The Marvel No-Prize Book #1 (Marvel)

CREDIT: Marvel Comics

Rating: 5/5 – A Hilarious Highlighting of Marvel Mistakes!
By ComicSpectrum senior reviewer Shawn Hoklas.

Let me start by saying that this book is really, really funny! There are multiple pages where I laughed out loud as Marvel pokes fun at itself by highlighting their errors throughout their long published history. If you aren’t aware, since Marvel doesn’t issue them anymore, Marvel used to “award” letter writing fans a “Marvel No-Prize” for writing in and letting the editors know of mistakes they found within issues of Marvel Comics. It was called a “No-Prize” since there was actually no tangible reward given to the continuity questioning fans other than an empty envelope, but it was a point of pride for these nit-picky readers.

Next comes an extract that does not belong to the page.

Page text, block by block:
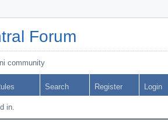
Forum
community
Search Register Login
in.

In 1982, Marvel decided to highlight the their own mistakes with a whole issue dedicated to these errors! The idea behind this issue was credited to the Editor-in-Chief Jim Shooter with the help of writers and researches Jim Owsley, Roger Stern and Steven Grant. The book is narrated by Stan Lee in as he describes it, “caricature form”. Right off the bat, we’re introduced to a few mistakes that I actually went back and checked to see whether or not Marvel had corrected them in later reprints. For example, the first mistake highlighted is Peter Parker being called Peter Palmer, not once, but twice in Amazing Spider-Man number one. I pulled the Amazing Spider-Man Omnibus off the shelf and appreciated that they kept these mistakes in!

There’s another example of the Hulk’s alter ego being Dr. Don Blake, or Daredevil being drawn holding a gun, with a red holster that is part of his costume! Some of the mistakes are really surprising and it was a great walk through of Marvel’s history. My favorite parts of this issue though were the examples of Marvel poking fun at their own writing. There’s a highlighted scene that shows the Thing flying a jet by catching and holding a broken wing to the frame of the airplane, or another goof where in issue 219 of The Hulk, the villain Captain Barracuda is looking through a periscope in one panel, and in the next is shown wearing an eye-patch over the same eye he was just using. It’s examples like these that made this issue so enjoyable.

Marvel did a great job of pulling the panels right from the comics with a narration box that highlights the error. There are so many examples in this issue and I’ve only chosen a few so as to not spoil the surprises for you. As far as I know this issue hasn’t been collected, but it can be found as a back issue for pretty cheap. This is one of the funniest comics I’ve read in years and if you’re a fan of Marvel’s history, I can not recommend this book enough!